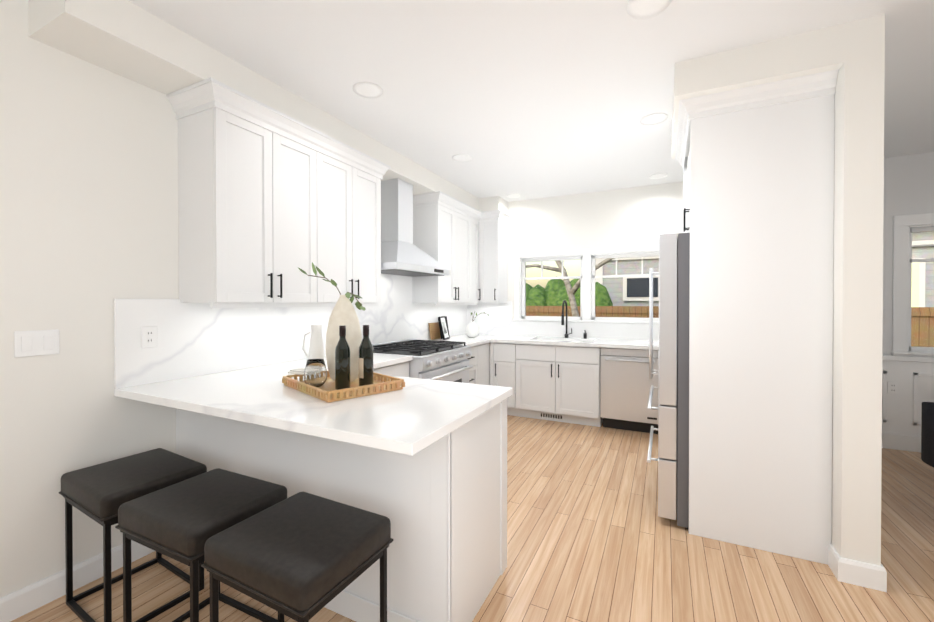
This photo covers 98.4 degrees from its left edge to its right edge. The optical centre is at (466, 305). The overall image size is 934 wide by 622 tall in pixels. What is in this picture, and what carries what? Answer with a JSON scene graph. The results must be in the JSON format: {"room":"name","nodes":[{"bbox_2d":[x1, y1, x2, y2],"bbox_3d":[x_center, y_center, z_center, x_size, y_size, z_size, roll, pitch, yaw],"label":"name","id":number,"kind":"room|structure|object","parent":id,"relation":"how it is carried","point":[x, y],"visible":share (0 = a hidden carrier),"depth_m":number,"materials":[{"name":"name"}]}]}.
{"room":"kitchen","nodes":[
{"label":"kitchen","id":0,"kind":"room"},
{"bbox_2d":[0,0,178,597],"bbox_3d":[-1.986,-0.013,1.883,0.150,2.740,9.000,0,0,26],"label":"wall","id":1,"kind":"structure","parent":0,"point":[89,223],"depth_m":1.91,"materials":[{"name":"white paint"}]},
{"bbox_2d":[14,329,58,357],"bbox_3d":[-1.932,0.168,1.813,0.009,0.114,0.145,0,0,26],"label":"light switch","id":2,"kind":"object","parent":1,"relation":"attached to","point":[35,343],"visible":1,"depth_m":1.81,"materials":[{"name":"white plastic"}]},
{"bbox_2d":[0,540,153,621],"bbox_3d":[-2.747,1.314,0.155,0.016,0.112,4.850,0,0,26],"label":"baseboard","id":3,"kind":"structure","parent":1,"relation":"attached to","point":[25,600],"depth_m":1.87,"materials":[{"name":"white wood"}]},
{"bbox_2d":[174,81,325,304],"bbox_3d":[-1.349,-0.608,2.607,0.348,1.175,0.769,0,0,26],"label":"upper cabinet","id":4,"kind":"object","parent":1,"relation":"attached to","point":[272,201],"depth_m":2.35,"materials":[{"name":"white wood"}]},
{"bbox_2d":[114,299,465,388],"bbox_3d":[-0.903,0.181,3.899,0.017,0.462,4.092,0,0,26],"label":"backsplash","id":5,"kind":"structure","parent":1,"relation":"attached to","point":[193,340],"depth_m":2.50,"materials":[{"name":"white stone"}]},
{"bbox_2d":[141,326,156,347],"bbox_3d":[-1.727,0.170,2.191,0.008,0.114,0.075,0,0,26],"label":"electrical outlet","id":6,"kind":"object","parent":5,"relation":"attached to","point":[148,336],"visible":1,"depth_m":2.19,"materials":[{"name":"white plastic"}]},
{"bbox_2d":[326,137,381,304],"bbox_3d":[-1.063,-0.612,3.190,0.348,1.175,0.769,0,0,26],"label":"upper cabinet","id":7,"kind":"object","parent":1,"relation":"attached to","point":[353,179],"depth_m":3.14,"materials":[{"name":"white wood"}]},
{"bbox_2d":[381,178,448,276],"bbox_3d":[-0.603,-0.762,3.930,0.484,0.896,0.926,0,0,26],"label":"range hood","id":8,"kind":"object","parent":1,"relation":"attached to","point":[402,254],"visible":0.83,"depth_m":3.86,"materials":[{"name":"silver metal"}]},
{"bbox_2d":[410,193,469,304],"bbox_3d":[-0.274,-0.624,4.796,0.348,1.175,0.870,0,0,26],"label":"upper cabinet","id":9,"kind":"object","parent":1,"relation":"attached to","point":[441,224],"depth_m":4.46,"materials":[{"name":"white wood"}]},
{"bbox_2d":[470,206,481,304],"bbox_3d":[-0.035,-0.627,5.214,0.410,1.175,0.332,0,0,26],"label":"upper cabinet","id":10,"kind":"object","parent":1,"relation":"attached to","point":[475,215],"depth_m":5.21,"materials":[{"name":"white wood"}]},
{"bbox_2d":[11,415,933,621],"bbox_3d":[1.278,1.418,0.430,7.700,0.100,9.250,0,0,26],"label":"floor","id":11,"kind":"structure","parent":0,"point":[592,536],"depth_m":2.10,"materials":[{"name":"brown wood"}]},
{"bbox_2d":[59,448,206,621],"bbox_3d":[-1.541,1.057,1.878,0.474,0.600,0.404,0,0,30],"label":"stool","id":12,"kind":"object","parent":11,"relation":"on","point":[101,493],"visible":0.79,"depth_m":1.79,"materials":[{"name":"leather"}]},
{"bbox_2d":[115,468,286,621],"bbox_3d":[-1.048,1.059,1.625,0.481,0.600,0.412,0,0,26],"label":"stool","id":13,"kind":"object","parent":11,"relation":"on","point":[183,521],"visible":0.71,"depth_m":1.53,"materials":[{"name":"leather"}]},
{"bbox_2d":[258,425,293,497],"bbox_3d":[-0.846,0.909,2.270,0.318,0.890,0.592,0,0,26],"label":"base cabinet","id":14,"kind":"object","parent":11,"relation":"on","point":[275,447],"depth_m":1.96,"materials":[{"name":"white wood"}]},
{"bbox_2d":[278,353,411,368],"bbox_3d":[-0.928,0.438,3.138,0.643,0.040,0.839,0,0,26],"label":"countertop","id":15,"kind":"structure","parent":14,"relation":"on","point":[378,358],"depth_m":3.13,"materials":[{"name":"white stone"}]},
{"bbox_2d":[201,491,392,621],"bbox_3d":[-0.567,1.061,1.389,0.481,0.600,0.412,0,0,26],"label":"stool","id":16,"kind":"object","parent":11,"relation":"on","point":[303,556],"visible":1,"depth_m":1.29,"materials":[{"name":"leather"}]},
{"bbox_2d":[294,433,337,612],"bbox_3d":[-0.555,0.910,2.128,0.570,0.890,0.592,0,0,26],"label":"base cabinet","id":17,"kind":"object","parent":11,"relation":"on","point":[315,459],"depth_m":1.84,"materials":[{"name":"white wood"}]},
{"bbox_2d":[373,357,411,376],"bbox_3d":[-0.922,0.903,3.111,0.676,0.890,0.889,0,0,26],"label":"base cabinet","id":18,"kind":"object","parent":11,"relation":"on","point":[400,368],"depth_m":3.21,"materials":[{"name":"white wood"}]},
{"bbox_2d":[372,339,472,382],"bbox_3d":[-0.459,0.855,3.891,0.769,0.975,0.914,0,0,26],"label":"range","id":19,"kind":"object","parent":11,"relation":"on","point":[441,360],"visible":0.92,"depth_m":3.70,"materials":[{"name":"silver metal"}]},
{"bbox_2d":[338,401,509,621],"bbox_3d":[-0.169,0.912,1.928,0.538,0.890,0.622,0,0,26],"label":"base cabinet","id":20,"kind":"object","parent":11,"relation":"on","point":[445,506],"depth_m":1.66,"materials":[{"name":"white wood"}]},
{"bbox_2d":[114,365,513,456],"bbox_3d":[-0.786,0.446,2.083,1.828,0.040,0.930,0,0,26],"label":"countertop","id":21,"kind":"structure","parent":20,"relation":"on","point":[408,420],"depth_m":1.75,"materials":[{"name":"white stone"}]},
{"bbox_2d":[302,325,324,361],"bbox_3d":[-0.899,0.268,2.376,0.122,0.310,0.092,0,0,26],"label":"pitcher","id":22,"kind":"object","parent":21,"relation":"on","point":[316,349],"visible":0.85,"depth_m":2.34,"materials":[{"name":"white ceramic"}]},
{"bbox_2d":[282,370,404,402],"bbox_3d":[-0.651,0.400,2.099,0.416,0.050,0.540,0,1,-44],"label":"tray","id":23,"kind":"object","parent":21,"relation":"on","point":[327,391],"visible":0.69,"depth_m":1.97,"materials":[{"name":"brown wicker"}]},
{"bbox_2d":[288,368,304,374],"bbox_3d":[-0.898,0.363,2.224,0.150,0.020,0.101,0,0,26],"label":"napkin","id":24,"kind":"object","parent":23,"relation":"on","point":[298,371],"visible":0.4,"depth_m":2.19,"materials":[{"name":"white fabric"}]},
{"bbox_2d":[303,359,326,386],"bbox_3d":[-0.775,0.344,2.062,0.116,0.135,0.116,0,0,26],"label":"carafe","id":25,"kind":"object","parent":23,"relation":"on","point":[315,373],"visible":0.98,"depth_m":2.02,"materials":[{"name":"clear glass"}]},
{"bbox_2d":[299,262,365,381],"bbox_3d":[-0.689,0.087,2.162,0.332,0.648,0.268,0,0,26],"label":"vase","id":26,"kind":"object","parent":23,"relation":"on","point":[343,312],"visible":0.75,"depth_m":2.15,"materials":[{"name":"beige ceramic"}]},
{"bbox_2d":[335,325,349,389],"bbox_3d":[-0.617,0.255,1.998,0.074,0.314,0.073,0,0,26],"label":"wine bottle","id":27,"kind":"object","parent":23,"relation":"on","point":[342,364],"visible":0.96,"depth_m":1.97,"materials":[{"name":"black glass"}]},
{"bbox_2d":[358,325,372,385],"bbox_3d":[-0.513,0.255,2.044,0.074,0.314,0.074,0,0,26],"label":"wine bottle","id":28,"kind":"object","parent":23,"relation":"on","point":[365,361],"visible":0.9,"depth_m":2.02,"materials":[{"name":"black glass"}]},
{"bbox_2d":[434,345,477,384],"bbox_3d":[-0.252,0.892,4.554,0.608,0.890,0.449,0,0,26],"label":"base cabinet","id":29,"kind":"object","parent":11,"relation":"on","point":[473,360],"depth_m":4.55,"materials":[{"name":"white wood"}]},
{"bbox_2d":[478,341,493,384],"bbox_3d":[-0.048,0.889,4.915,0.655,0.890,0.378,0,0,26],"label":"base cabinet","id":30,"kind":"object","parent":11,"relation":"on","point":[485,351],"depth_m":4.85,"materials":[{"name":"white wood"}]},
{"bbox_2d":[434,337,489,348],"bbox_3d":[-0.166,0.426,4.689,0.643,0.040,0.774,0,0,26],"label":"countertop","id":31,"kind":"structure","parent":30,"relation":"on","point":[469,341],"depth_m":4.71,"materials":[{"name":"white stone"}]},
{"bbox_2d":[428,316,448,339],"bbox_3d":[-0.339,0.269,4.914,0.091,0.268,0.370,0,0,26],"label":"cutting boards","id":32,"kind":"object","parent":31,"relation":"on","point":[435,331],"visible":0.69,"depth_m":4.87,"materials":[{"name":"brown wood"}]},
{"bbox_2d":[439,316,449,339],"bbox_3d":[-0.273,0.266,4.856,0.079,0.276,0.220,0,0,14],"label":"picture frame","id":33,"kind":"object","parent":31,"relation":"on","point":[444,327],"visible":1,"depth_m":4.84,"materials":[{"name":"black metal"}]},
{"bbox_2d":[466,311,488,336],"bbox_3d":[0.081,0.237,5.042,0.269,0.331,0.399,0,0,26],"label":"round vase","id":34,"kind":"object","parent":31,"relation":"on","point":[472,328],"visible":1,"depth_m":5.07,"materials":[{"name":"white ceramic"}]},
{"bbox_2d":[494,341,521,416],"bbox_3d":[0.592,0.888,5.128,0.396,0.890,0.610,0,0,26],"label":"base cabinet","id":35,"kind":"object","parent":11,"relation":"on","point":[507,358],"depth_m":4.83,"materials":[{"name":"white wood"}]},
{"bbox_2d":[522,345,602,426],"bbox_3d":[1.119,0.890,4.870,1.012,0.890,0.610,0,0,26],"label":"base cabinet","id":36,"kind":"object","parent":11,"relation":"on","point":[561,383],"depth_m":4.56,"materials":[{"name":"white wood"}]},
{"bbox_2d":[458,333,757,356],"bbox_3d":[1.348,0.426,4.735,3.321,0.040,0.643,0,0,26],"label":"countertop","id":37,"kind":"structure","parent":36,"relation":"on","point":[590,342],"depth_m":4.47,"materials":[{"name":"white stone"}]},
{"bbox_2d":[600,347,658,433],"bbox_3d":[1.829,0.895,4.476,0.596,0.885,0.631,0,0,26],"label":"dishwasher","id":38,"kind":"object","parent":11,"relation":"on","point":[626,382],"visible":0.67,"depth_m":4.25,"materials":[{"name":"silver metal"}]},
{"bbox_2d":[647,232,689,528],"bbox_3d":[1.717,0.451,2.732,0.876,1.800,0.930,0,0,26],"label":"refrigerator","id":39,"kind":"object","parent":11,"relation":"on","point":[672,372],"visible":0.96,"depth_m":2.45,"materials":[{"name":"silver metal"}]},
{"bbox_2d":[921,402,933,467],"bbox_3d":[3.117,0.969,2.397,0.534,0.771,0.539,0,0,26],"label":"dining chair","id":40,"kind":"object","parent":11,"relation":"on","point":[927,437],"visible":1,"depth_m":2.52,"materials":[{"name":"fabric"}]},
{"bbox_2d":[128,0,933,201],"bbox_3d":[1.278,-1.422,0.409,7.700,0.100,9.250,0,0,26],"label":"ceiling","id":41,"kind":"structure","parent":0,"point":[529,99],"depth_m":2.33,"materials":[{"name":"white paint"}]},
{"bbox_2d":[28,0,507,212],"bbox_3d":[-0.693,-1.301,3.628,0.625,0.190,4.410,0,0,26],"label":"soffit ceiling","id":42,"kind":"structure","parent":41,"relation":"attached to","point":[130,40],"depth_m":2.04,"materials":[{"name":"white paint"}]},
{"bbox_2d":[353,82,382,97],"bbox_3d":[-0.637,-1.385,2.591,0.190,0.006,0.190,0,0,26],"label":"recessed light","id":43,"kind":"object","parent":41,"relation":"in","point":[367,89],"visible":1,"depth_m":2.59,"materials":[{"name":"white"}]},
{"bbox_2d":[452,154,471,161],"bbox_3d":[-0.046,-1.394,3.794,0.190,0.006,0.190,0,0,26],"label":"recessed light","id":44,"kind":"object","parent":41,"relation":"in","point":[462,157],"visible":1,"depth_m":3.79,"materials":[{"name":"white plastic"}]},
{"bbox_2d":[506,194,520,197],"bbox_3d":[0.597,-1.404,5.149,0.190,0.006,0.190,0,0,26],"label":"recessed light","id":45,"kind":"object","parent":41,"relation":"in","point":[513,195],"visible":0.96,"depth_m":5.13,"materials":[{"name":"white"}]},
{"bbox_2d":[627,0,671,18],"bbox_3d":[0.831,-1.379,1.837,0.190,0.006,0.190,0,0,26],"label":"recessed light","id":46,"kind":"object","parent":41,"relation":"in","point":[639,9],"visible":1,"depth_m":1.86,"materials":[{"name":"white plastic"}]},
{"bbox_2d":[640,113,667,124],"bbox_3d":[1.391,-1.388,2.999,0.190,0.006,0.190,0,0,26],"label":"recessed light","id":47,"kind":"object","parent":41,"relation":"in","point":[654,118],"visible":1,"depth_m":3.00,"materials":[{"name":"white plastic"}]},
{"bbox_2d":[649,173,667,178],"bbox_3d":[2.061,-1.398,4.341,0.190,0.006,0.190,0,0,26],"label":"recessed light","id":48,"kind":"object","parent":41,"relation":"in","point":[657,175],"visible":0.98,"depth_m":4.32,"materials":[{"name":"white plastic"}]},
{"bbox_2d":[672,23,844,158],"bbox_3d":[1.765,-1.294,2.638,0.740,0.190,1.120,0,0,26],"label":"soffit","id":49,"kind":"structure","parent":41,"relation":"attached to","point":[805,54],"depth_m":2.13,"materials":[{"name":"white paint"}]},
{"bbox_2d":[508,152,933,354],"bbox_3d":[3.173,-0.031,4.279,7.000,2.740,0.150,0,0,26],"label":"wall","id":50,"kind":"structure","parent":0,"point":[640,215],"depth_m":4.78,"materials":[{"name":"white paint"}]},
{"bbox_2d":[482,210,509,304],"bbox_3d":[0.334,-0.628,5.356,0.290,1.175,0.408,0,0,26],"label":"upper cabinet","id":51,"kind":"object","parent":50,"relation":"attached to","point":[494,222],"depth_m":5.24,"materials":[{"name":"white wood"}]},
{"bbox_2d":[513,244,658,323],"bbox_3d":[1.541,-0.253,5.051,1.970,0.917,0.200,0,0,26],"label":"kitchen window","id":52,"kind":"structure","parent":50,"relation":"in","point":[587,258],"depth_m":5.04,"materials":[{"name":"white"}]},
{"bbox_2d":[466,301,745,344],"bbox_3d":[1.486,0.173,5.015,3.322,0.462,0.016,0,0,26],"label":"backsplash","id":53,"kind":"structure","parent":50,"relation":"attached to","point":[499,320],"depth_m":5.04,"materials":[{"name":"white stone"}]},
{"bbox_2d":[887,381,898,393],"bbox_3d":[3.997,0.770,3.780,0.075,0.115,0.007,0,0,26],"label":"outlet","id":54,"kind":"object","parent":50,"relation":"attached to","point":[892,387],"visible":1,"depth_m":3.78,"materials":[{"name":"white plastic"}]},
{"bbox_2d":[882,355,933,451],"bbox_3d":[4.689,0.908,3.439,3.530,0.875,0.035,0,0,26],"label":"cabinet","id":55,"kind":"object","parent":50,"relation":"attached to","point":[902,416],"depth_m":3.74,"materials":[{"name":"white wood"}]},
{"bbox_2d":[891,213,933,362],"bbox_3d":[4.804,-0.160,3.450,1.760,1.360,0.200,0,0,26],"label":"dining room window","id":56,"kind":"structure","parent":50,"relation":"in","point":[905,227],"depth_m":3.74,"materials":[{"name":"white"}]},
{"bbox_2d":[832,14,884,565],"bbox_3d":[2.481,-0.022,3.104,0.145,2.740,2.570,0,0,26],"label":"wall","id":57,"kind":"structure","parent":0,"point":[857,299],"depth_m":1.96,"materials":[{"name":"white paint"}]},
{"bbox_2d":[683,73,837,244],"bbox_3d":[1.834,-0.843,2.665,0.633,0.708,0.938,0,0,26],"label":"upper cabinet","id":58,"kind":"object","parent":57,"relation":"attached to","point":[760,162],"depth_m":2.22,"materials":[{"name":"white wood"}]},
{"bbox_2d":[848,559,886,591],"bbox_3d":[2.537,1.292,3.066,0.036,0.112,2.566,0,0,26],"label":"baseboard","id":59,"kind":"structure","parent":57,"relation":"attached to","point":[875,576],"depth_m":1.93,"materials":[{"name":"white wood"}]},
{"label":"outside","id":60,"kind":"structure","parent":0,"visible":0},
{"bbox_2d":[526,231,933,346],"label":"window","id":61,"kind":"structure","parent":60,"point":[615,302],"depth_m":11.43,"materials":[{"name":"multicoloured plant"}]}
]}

[WHAT TO WORK ON] Would you filter the records and copy out each line containing "kitchen"?

[SOLUTION TO THE PROBLEM]
{"room":"kitchen","nodes":[
{"label":"kitchen","id":0,"kind":"room"},
{"bbox_2d":[513,244,658,323],"bbox_3d":[1.541,-0.253,5.051,1.970,0.917,0.200,0,0,26],"label":"kitchen window","id":52,"kind":"structure","parent":50,"relation":"in","point":[587,258],"depth_m":5.04,"materials":[{"name":"white"}]},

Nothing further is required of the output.